Hi Andrey,
we are not so much worried about the zombies itself. But if we see the number of zombies increasing the CE is almost stuck, not only for the ILC user in question.
It seems that we need to drain the CE in order to get it working properly again.
Cheers, Christoph
On Thu, 4 Jun 2009 19:04:45 +0400
Andrey Kiryanov <[log in to unmask]> wrote:
> Hi Andreas,
>
> Andreas Gellrich wrote:
> > Here I see a defunct process coming up ...
> > root@grid-ce2: [~] pp gma
> > root 3947 0.6 0.7 35256 29788 ? Ss 14:58 0:13 globus-gma: polling jobs
> > 41753 10740 48.2 0.0 0 0 ? Z 15:26 4:26 [globus-gma] <defunct>
>
> Right, 41753 is a UID for ilcprd003 account which is probably in a bad
> shape. It maybe that there are too many directories inside and a
> filesystem goes nuts, maybe something else, but the consequence is as
> follows: a jobmanager (lcgpbs in your case) cannot tell the status of a
> job in a reasonable time (currently 5 minutes). Hence the forked poll
> process hangs and gets killed by globus-gma parent process, which
> creates a zombie in a process table. These zombies pule up till the end
> of the poll cycle where all of them get removed in one shot.
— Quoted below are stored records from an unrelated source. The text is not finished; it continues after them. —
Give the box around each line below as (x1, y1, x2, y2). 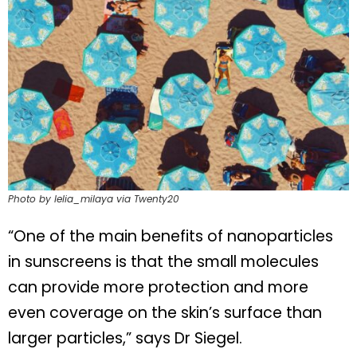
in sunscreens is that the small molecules (8, 251, 319, 273)
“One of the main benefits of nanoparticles (8, 226, 333, 248)
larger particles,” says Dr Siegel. (8, 328, 242, 350)
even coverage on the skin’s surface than (8, 302, 322, 324)
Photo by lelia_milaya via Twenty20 (8, 192, 179, 206)
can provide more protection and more (8, 277, 308, 299)
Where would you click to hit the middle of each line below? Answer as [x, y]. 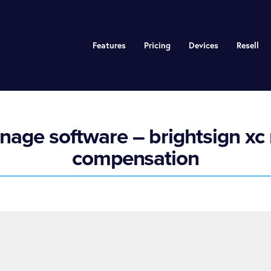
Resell [247, 45]
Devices [203, 45]
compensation [135, 158]
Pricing [157, 45]
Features [109, 45]
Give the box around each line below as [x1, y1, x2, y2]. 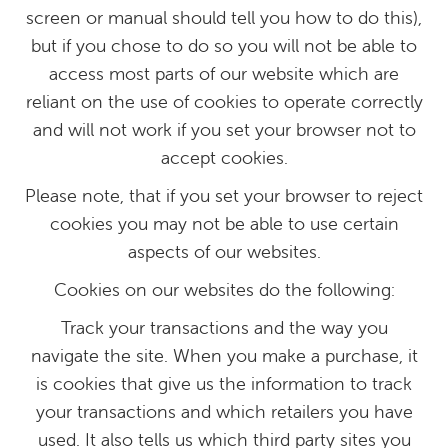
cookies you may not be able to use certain [49, 212, 399, 235]
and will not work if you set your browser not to [32, 118, 416, 141]
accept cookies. [160, 146, 288, 169]
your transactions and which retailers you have [35, 400, 413, 423]
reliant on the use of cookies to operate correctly [25, 90, 423, 113]
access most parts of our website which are [49, 62, 399, 85]
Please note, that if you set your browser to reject [25, 184, 423, 207]
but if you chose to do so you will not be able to [31, 34, 417, 57]
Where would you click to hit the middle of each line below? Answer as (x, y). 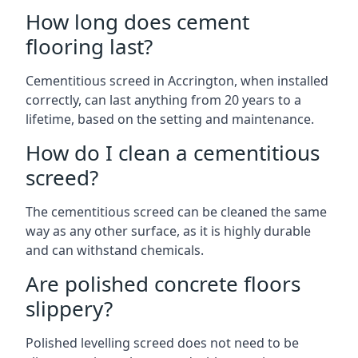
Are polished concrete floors (163, 284)
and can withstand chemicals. (115, 250)
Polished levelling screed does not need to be (162, 343)
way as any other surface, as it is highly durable (168, 231)
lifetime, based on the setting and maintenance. (170, 119)
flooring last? (89, 46)
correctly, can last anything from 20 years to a (163, 100)
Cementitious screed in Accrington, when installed (177, 81)
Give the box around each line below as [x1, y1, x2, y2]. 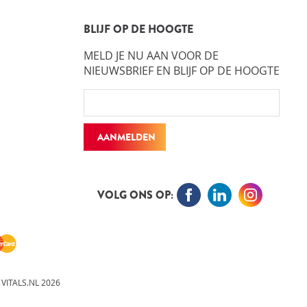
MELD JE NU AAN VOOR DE [84, 48, 219, 63]
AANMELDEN [97, 130, 156, 144]
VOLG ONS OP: [97, 187, 173, 203]
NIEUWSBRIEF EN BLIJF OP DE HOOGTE [84, 63, 280, 78]
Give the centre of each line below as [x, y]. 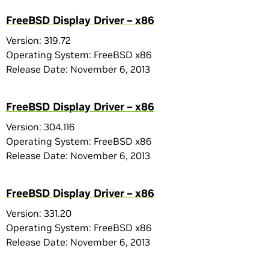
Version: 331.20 [39, 213]
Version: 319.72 [38, 40]
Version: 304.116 [41, 127]
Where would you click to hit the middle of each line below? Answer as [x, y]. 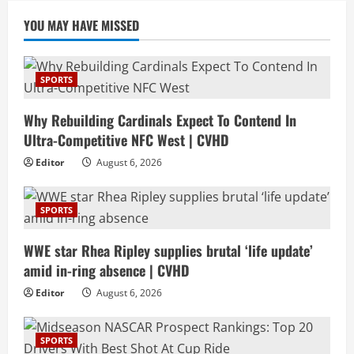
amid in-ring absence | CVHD [107, 270]
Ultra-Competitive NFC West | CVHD [126, 139]
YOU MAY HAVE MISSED [81, 25]
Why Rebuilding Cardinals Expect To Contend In [160, 120]
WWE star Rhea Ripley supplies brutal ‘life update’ [168, 250]
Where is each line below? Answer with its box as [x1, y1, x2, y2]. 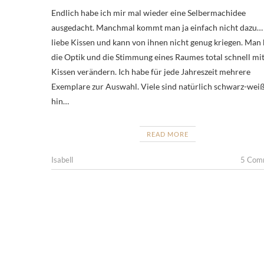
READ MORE [146, 130, 189, 138]
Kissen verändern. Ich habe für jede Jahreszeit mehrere [51, 67, 250, 77]
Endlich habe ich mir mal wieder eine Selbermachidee [51, 8, 246, 18]
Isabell [51, 155, 73, 165]
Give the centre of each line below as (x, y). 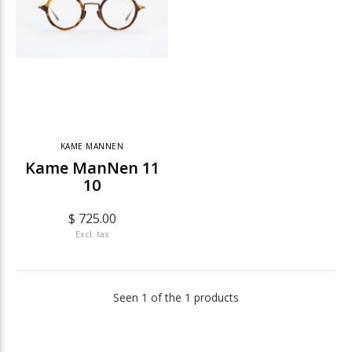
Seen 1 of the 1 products (176, 297)
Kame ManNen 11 (92, 167)
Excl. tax (92, 233)
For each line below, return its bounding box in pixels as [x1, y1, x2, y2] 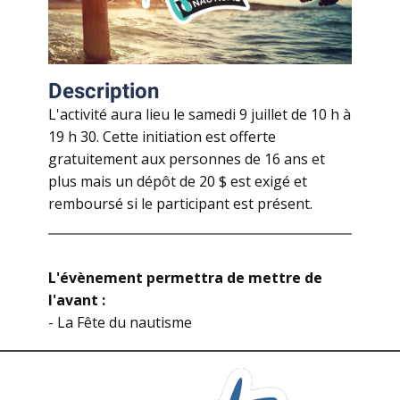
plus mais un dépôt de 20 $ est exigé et [48, 171, 307, 191]
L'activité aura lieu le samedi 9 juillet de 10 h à [48, 104, 351, 124]
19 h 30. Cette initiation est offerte [48, 127, 276, 146]
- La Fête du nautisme [48, 312, 192, 332]
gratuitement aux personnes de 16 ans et [48, 149, 325, 169]
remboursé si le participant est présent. [48, 194, 312, 213]
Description [48, 79, 159, 104]
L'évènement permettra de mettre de [48, 268, 322, 287]
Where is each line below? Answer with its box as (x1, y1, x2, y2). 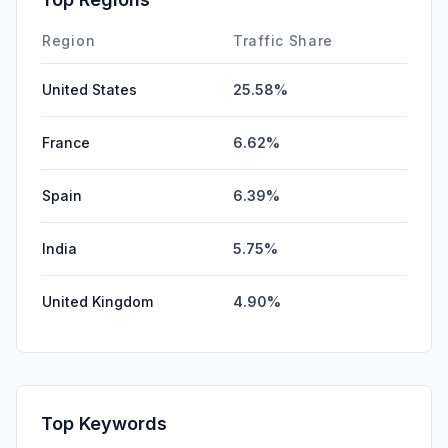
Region (42, 31, 96, 49)
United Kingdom (42, 292, 153, 310)
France (42, 133, 90, 151)
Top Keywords (41, 412, 167, 434)
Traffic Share (233, 31, 334, 49)
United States (42, 80, 137, 98)
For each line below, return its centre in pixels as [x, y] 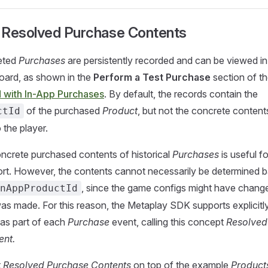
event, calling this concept [168, 222]
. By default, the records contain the [181, 94]
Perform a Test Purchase [152, 77]
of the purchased [63, 111]
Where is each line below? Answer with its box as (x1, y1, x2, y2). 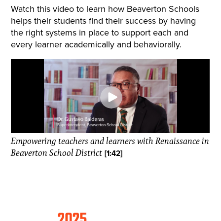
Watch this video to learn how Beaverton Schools (11, 2, 200, 15)
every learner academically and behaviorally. (11, 37, 182, 50)
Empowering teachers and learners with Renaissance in (11, 136, 210, 147)
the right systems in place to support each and (11, 26, 189, 38)
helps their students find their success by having (11, 14, 196, 27)
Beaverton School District (11, 147, 103, 159)
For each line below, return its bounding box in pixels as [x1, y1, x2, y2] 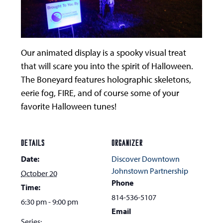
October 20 [21, 168, 58, 179]
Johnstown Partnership [111, 166, 188, 176]
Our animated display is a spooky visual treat [21, 47, 187, 59]
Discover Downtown [111, 154, 180, 164]
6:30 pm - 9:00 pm [21, 197, 79, 207]
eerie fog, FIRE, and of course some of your [21, 87, 180, 99]
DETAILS [21, 140, 45, 148]
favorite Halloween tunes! [21, 101, 117, 112]

> Unlike in movies, zombies themselves are nice - they do not consume
> system resources and only occupy a few bytes of memory in the process
> table, but they are a red light for a sysadmin. Other subsystems of your
> CE (job-manager, cass-cache, etc) suffer from bad account as well, but
> they do it silently.
> The only proper way of fixing this is to fix an account in question. If
> you plan to run such a high number of jobs per single account in the
> future you may consider changing the filesystem from ext3 to xfs as it
> handles deep directory structures (such as gass-cache) more effectively,
> but I'm not sure if it will help to handle 12000 jobs. GT2 architecture
> doesn't scale that far unfortunately.
> --
> Cheers,
> Andrey Kiryanov.
--
+-----------------------------------+
| Christoph Wissing DESY - CMS |
| E-Mail: [log in to unmask] |
| Phone: +49(0)40/8998-4122 |
+-----------------------------------+
|